Exactly as they appear below, repeat the lines from the one with "All-in-one Mascara: Volume, (16, 27, 159, 40)" through the one with "zakończeniu imprezy? [69, 308]", and no others.

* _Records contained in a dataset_
────────────────────────────────────────

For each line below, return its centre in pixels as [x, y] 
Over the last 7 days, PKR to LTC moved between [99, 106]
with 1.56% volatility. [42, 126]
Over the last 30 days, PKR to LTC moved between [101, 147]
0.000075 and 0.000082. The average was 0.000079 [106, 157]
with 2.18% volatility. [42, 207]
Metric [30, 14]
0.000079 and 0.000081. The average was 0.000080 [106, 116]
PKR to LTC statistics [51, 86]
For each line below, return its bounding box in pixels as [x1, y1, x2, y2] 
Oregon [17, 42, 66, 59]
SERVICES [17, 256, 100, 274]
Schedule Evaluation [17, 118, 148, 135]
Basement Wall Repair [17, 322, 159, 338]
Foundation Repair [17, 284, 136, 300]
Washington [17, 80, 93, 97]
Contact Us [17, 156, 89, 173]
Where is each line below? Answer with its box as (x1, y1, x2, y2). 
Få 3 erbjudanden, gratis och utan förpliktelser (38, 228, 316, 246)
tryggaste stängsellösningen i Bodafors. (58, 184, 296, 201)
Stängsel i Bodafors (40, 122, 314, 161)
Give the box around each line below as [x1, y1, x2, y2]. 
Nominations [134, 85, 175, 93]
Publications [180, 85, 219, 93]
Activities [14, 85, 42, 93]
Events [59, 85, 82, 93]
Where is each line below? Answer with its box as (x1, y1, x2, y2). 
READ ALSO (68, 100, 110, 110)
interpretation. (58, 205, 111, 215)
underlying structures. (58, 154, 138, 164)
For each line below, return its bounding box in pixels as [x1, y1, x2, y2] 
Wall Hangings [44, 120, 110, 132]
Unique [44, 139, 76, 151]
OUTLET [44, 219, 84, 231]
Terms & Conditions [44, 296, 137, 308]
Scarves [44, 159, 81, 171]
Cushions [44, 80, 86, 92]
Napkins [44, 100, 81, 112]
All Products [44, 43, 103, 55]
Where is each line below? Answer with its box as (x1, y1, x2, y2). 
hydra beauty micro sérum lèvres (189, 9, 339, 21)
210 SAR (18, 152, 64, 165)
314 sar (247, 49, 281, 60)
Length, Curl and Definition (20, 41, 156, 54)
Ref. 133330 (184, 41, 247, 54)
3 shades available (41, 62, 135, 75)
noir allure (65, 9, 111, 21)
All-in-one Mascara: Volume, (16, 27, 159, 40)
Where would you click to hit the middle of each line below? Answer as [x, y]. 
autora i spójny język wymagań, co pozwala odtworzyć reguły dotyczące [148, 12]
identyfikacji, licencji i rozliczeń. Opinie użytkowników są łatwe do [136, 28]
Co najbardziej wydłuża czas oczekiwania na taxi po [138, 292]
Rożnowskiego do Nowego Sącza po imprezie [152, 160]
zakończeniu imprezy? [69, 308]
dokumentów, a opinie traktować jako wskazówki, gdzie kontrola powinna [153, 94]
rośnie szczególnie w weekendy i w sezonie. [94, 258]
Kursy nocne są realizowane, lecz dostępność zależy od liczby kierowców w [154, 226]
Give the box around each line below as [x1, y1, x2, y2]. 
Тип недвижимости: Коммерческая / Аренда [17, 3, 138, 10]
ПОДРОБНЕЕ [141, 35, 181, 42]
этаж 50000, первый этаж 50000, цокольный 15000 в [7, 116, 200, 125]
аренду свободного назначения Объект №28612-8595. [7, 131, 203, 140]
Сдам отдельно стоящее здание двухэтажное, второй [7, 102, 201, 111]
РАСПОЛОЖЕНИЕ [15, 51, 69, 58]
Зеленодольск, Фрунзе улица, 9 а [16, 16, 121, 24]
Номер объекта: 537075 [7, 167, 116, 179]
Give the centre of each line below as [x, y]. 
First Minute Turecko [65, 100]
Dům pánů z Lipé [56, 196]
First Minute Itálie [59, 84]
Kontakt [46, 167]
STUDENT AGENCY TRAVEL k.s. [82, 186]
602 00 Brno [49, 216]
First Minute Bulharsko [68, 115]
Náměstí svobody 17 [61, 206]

────────────────────────────────────────

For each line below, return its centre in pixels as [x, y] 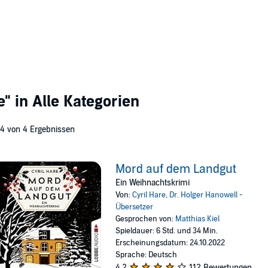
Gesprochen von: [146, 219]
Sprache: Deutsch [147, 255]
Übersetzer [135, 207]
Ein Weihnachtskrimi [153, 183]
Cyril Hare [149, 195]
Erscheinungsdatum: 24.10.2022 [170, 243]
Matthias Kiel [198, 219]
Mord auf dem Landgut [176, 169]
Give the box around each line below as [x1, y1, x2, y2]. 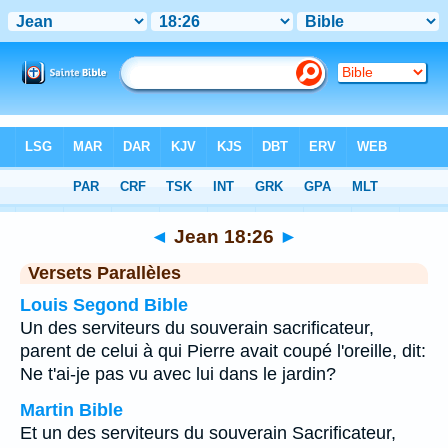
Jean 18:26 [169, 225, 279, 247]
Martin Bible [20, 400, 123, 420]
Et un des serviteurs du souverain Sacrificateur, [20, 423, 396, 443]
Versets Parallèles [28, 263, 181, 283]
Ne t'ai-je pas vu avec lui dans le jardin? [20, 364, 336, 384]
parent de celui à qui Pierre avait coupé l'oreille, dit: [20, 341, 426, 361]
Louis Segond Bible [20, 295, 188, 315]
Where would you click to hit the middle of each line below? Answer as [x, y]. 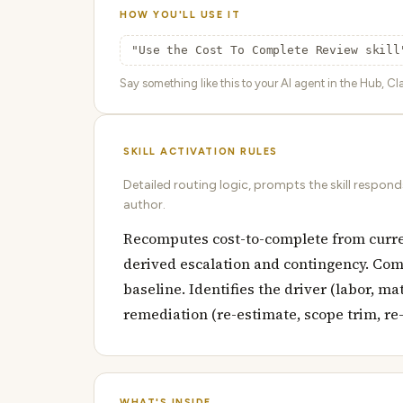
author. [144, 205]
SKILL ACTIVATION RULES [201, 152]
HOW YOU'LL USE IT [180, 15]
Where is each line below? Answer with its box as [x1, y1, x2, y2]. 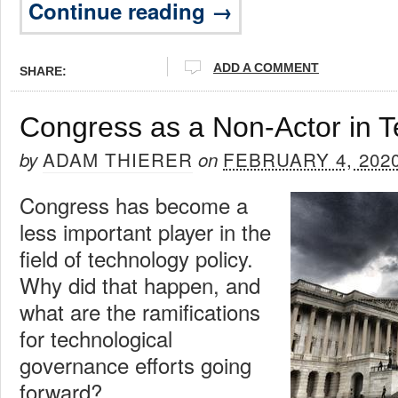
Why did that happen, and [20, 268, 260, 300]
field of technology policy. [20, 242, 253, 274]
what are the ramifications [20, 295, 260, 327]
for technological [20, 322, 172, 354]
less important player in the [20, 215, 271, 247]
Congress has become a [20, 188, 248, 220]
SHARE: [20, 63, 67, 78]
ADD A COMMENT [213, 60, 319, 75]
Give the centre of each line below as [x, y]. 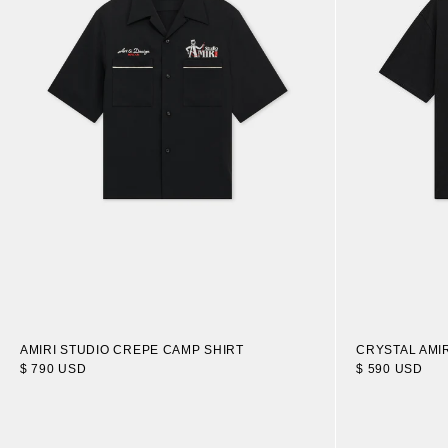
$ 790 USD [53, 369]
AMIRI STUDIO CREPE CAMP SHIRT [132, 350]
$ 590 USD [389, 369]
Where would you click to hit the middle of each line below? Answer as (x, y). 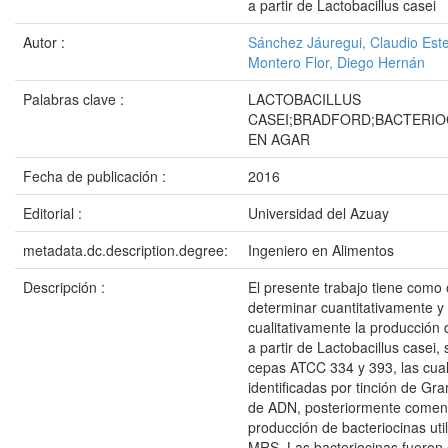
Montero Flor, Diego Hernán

────────────────────────────────────────

* _EXERCISE ANSWER_
All-in-one Mascara: Volume, (16, 27, 159, 40)
Where would you click to hit the middle of each line below? Answer as [x, y]. 
autora i spójny język wymagań, co pozwala odtworzyć reguły dotyczące [148, 12]
identyfikacji, licencji i rozliczeń. Opinie użytkowników są łatwe do [136, 28]
Co najbardziej wydłuża czas oczekiwania na taxi po [138, 292]
Rożnowskiego do Nowego Sącza po imprezie [152, 160]
zakończeniu imprezy? [69, 308]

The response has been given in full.